In [1]:
import requests

response = requests.get('https://api.github.com/repos/pytorch/issues', # pytorch가 path parameter이므로 
                                                                       # 별도의 parameter 설정 생략 가능
                        headers={'Accept' : 'application/vnd.github.text-match+json'})
print("Response Code", response.status_code)
print("Number of comments", len(response.json()))

Response Code 403
Number of comments 2


In [2]:
# Pagination
response.links

{}

In [3]:
# 재귀함수
# 파이썬에서 기본적으로 최대 1,000회 Recursion(재귀) 반복
# 설정을 통해 횟수 상한 증가 가능
# import sys
# sts.setrecursionlimit(10**5) # 10의 5제곱으로 반복 횟수 증가

def get_all_pages(url, params = None, headers = None):
    output_json = []
    response = requests.get(url, params = params, headers = headers)
    if response.status_code == 200:
        output_json = response.json()
        if 'next' in response.links:
            next_url = response.links['next']['url']
            if next_url is not None:
                output_json += get_all_pages(next_url, params, headers)
    return output_json

In [4]:
import pandas as pd

out = get_all_pages(
    "https://api.github.com/repos/pytorch/pytorch/issues/comments",
    params={
        'since': '2022-01-01T10:00:01Z',
        'sorted': 'created',
        'direction': 'desc'
    },
    headers = {"Accept": "application/vnd.github+json"}
)

df = pd.DataFrame(out)
print(df['body'].count())
df[['id', 'created_at', 'body']].sample(1)

KeyError: 'body'

In [5]:
# 시간당 속도 제한
response = requests.head("https://api.github.com/repos/pytorch/pytorch/issues/comments")
print('X-Ratelimit_Limit', response.headers['X-Ratelimit-Limit'])
print('X-Ratelimit_Remaining', response.headers['X-Ratelimit-Remaining'])

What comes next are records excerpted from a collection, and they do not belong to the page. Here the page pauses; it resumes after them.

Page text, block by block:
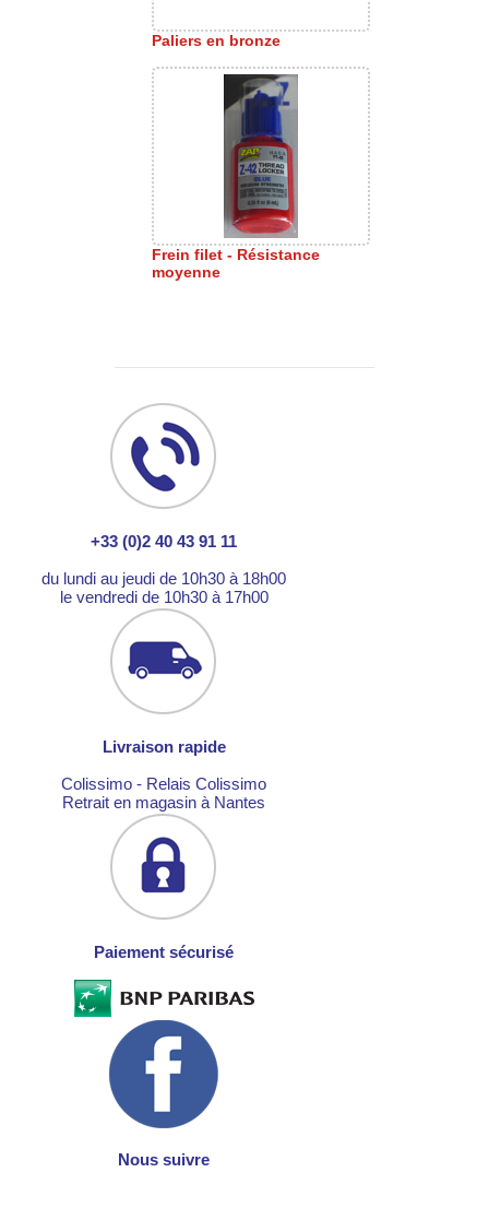
Paliers en bronze
Frein filet - Résistance
moyenne
+33 (0)2 40 43 91 11
du lundi au jeudi de 10h30 à 18h00
le vendredi de 10h30 à 17h00
Livraison rapide
Colissimo - Relais Colissimo
Retrait en magasin à Nantes
Paiement sécurisé
Nous suivre
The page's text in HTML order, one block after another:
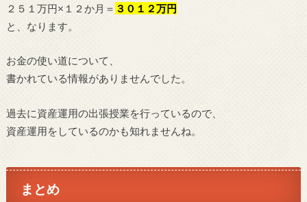
２５１万円×１２か月＝ ３０１２万円
と、なります。
お金の使い道について、
書かれている情報がありませんでした。
過去に資産運用の出張授業を行っているので、
資産運用をしているのかも知れませんね。
まとめ
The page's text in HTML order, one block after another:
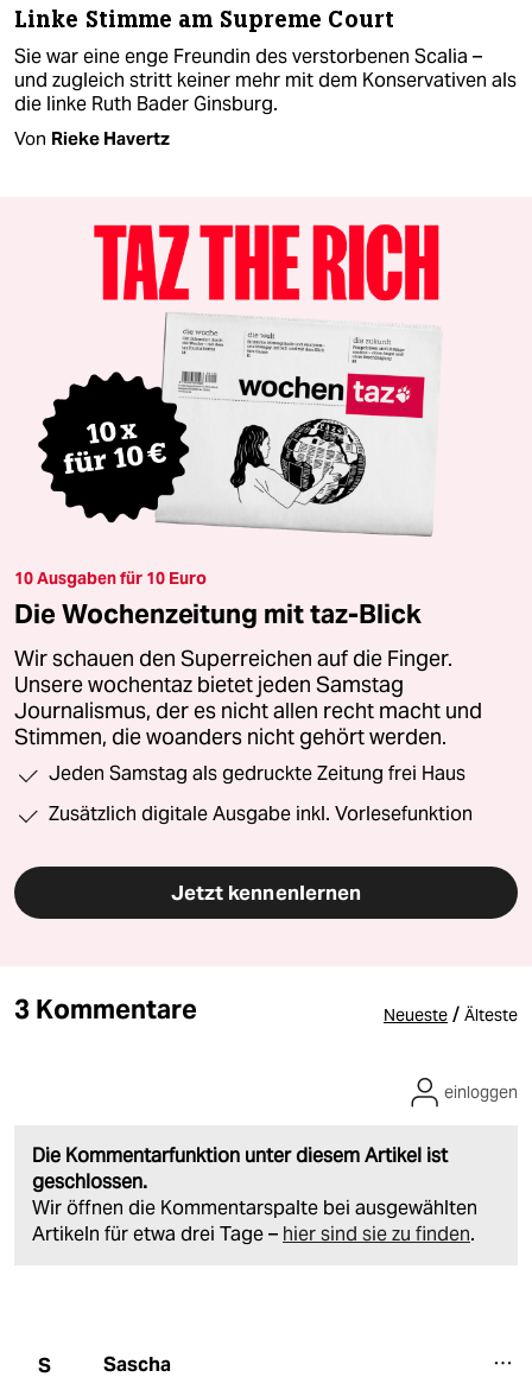
Linke Stimme am Supreme Court
Sie war eine enge Freundin des verstorbenen Scalia –
und zugleich stritt keiner mehr mit dem Konservativen als
die linke Ruth Bader Ginsburg.
Von Rieke Havertz
10 Ausgaben für 10 Euro
Die Wochenzeitung mit taz-Blick
Wir schauen den Superreichen auf die Finger.
Unsere wochentaz bietet jeden Samstag
Journalismus, der es nicht allen recht macht und
Stimmen, die woanders nicht gehört werden.
Jeden Samstag als gedruckte Zeitung frei Haus
Zusätzlich digitale Ausgabe inkl. Vorlesefunktion
Jetzt kennenlernen
3 Kommentare Neueste / Älteste
Die Kommentarfunktion unter diesem Artikel ist
geschlossen.
Wir öffnen die Kommentarspalte bei ausgewählten
Artikeln für etwa drei Tage – hier sind sie zu finden.
einloggen
S Sascha
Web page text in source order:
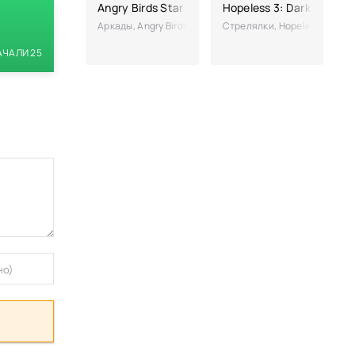
25
Angry Birds Star Wars полная версия
Аркады, Angry Birds Star Wars – оригинальная часть
Hopeless 3: Dark
Стрелялки, Hopeless 3:
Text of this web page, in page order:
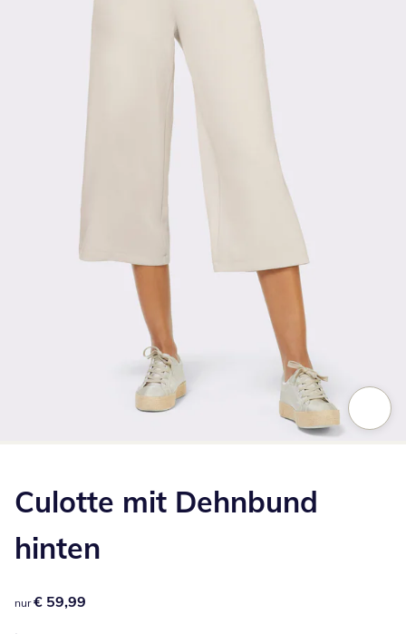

# UTC 시간을 사람이 읽을 수 잇는 형식으로 변환
import datetime
print('Rate Limit reset at', datetime.datetime.fromtimestamp(int(response.headers['X-RateLimit-Reset'])).strftime('%c'))

X-Ratelimit_Limit 60
X-Ratelimit_Remaining 0
Rate Limit reset at Mon Feb 27 18:14:22 2023


In [6]:
# 분당 속도 제한

from datetime import datetime
import time

def handle_rate_limits(response):
    now = datetime.now()
    reset_time = datetime.fromtimestamp(int(response.headers['X-RateLimit-Reset']))
    remaining_requests = response.headers['X-Ratelimit-Remaining']
    remaining_time = (reset_time - now).total_seconds()
    intervals = remaining_time / (1.0 + int(remaining_requests))
    
    print("Sleeping for", intervals)
    time.sleep(intevals)
    return True

In [7]:
# 네트워크 오류를 감안한 코드 작성
from requests.adapters import HTTPAdapter
from requests.packages.urllib3.util.retry import Retry

retry_strategy = Retry(
    total = 5, # 재시도 횟수
    status_forcelist = [500, 503, 504], # 재시도할 상태코드 목록
    backoff_factor = 1 # 각 시도마다 간격을 늘려주는 수치
    # time_delay = backoff_factor * (2**(총 재시도 횟수 - 1))
)

retry_adapter = HTTPAdapter(max_retries=retry_strategy)

http = requests.Session()
http.mount("https://", retry_adapter)
http.mount("https://", retry_adapter)

response = http.get("https://api.github.com/search/repositories",
                    params={'q':'data_science+language:python'})

for item in response.json()['items'][:5]:
    print(item['name'])

data-science-from-scratch
PySyft
data-science-blogs
galaxy
DataCamp